* [Work instruction] Write every entry out again with no changes, and leave the images behind.

Segment Start: Provided records

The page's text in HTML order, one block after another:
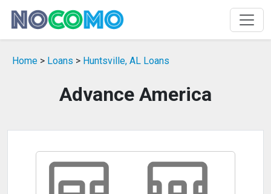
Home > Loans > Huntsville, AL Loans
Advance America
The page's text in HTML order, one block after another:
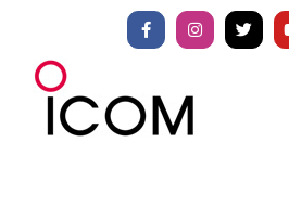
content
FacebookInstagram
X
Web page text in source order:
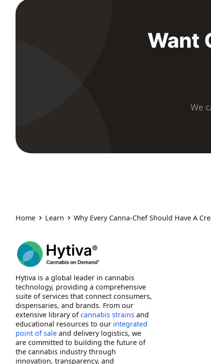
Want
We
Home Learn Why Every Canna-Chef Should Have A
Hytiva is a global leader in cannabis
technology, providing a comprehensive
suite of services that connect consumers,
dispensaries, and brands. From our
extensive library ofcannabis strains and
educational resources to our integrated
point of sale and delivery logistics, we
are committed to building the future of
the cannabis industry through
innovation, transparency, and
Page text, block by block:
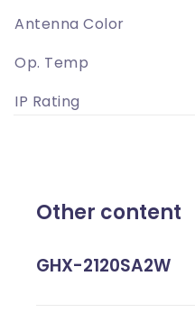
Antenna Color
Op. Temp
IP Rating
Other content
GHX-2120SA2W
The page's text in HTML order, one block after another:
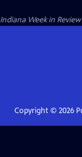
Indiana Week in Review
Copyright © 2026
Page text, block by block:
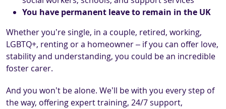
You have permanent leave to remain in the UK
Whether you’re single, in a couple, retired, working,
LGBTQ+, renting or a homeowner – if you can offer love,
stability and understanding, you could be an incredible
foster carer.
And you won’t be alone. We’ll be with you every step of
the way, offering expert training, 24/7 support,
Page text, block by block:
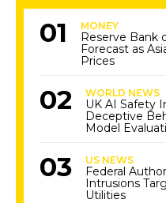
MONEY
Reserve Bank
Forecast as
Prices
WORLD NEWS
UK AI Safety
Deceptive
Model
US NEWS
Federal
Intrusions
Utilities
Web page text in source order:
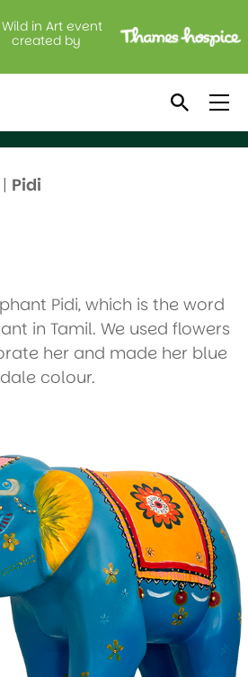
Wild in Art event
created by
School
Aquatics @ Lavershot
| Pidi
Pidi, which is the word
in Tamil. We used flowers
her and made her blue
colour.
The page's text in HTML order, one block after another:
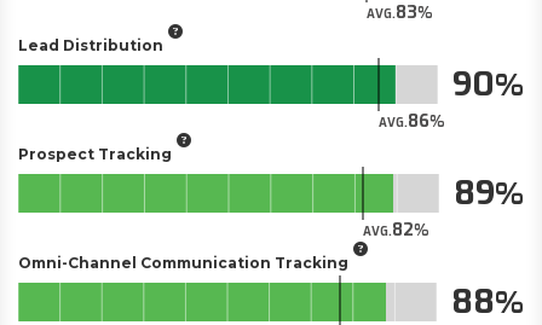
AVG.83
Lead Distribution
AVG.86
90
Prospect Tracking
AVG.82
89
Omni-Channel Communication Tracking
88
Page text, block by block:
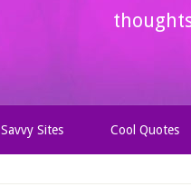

Segment End: Provided records

* [Task output]
The page's text in HTML order, one block after another:
Home > Loans > Huntsville, AL Loans
Advance America
The page's text in HTML order, one block after another:
content
FacebookInstagram
X
Web page text in source order:
Want
We
Home Learn Why Every Canna-Chef Should Have A
Hytiva is a global leader in cannabis
technology, providing a comprehensive
suite of services that connect consumers,
dispensaries, and brands. From our
extensive library ofcannabis strains and
educational resources to our integrated
point of sale and delivery logistics, we
are committed to building the future of
the cannabis industry through
innovation, transparency, and
Page text, block by block:
Antenna Color
Op. Temp
IP Rating
Other content
GHX-2120SA2W
The page's text in HTML order, one block after another:
Indiana Week in Review
Copyright © 2026
Page text, block by block:
You have permanent leave to remain in the UK
Whether you’re single, in a couple, retired, working,
LGBTQ+, renting or a homeowner – if you can offer love,
stability and understanding, you could be an incredible
foster carer.
And you won’t be alone. We’ll be with you every step of
the way, offering expert training, 24/7 support,
Page text, block by block:
MONEY
Reserve Bank
Forecast as
Prices
WORLD NEWS
UK AI Safety
Deceptive
Model
US NEWS
Federal
Intrusions
Utilities
Web page text in source order:
Wild in Art event
created by
School
Aquatics @ Lavershot
| Pidi
Pidi, which is the word
in Tamil. We used flowers
her and made her blue
colour.
The page's text in HTML order, one block after another:
AVG.83
Lead Distribution
AVG.86
90
Prospect Tracking
AVG.82
89
Omni-Channel Communication Tracking
88
Page text, block by block:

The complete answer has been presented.